Jonathan stood up. It struck me at the time—and still does now, when I see him—that he was one of those men whom it is easy to imagine as a boy, even in his gray-haired sixties. His hair was perpetually mussed, his coat unbuttoned, his tie and collar always a little askew, as if the whole getup were a boys’ school uniform that he wore only because the rules required it. He stood before the jury box and scratched the back of his head and his face became perplexed as he thought it all over. For all anyone knew, he had not prepared a thing to say and needed a moment to compose his thoughts. After Logiudice’s long opening, which somehow managed to seem both rehearsed and rambling, Jonathan’s rumpled spontaneity was a breath of fresh air. Now, I admire Jonathan and I like him too, so I may be placing a thumb on the scale for him, but it seemed to me, even before he opened his mouth to speak, that he was the more likeable of the two lawyers, which is no small thing. Compared with Logiudice, who seemed unable to draw a breath without calculating how it would be seen by others, Jonathan was all naturalness, all ease. Slouching in the courtroom in his lousy suit, distracted by his own thoughts, he looked as at home as a man in his pajamas in his own kitchen eating over the sink.

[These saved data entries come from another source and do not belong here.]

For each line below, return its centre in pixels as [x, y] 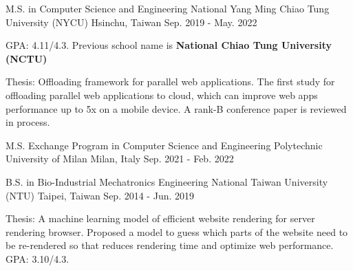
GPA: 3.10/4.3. [38, 258]
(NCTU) [26, 58]
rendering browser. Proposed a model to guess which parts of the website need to [177, 231]
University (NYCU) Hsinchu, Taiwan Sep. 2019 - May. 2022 [131, 22]
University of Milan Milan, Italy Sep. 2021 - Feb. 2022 [120, 159]
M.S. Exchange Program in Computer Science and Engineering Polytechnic [164, 145]
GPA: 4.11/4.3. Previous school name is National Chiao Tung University [169, 45]
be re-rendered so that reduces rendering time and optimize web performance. [170, 245]
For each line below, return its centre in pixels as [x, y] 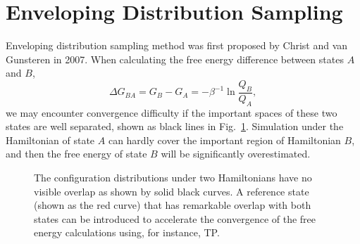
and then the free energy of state [76, 154]
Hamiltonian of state [50, 140]
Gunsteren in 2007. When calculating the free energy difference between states [175, 59]
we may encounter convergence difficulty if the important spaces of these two [172, 112]
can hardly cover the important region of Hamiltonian [224, 140]
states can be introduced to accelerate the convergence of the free [175, 218]
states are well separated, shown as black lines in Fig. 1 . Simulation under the [175, 126]
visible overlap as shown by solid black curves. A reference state [172, 191]
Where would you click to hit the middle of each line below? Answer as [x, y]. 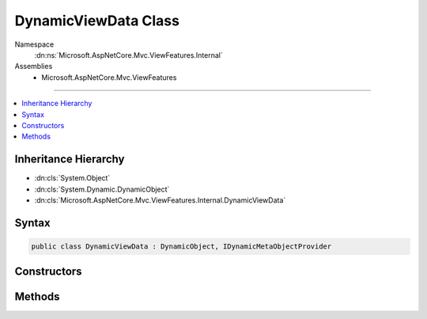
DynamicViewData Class [97, 21]
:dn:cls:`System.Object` [72, 178]
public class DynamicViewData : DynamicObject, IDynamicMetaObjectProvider [181, 246]
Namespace [34, 44]
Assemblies [34, 66]
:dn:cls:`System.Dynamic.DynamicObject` [102, 189]
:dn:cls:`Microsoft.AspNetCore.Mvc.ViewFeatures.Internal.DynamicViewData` [160, 200]
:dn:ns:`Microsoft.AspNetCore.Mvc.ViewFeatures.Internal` [128, 55]
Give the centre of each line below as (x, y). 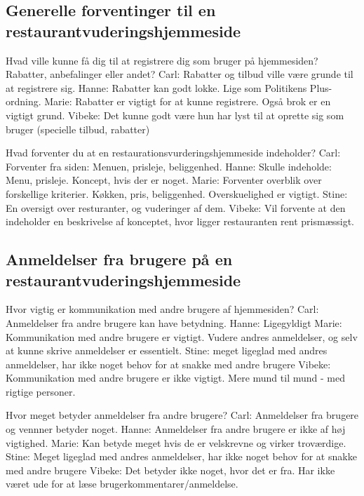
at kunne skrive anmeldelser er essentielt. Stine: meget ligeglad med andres (167, 350)
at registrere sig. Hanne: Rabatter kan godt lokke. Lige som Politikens (156, 87)
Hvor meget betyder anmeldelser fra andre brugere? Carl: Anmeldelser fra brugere (182, 415)
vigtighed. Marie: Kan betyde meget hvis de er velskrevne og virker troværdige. (176, 442)
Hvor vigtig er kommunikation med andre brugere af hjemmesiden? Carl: (162, 309)
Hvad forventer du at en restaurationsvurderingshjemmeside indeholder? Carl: (173, 153)
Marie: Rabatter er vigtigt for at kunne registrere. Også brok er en (188, 101)
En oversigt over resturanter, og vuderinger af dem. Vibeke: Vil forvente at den (176, 207)
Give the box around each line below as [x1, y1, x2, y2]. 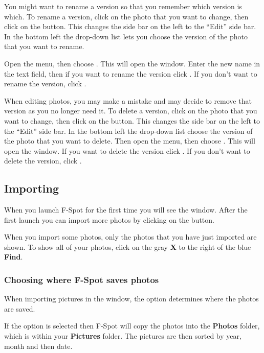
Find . [4, 251, 23, 262]
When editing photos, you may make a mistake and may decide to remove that [4, 95, 252, 106]
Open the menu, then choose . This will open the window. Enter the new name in [4, 58, 260, 68]
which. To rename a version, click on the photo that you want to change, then [4, 11, 249, 21]
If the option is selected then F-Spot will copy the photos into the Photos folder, [4, 320, 260, 331]
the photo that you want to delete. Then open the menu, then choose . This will [4, 135, 255, 146]
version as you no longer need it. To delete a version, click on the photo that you [4, 105, 257, 116]
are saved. [4, 303, 35, 314]
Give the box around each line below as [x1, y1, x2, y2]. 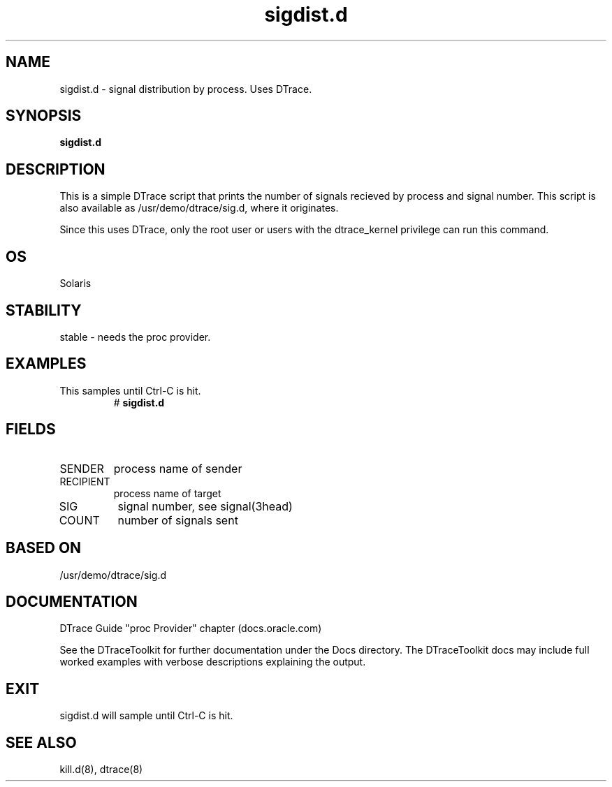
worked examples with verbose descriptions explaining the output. [59, 656, 366, 668]
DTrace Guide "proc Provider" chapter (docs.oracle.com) [59, 622, 322, 635]
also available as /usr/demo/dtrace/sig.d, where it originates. [59, 202, 339, 214]
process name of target [113, 487, 221, 499]
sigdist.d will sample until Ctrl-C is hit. [59, 709, 233, 722]
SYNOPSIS [6, 107, 82, 125]
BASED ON [6, 539, 82, 557]
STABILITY [6, 301, 82, 319]

“You know,” he began, “I think about one thing he said, the lawyer for the government.” He waved his arm behind him in the general direction of Logiudice. “The death of a young man like Ben Rifkin is awful. Even among all the crimes, all the murders, all the terrible things we see here, it’s just tragic. He was just a boy. And all the years this boy had in front of him, all the things he might have become, the great doctor, great artist, the wise leader, it’s all lost. All lost.

“When you see a tragedy as enormous as that, you want to make it right, you want to fix it somehow. You want to see justice done. Maybe you feel angry; you want to see someone pay. We all feel these things, we’re all only human.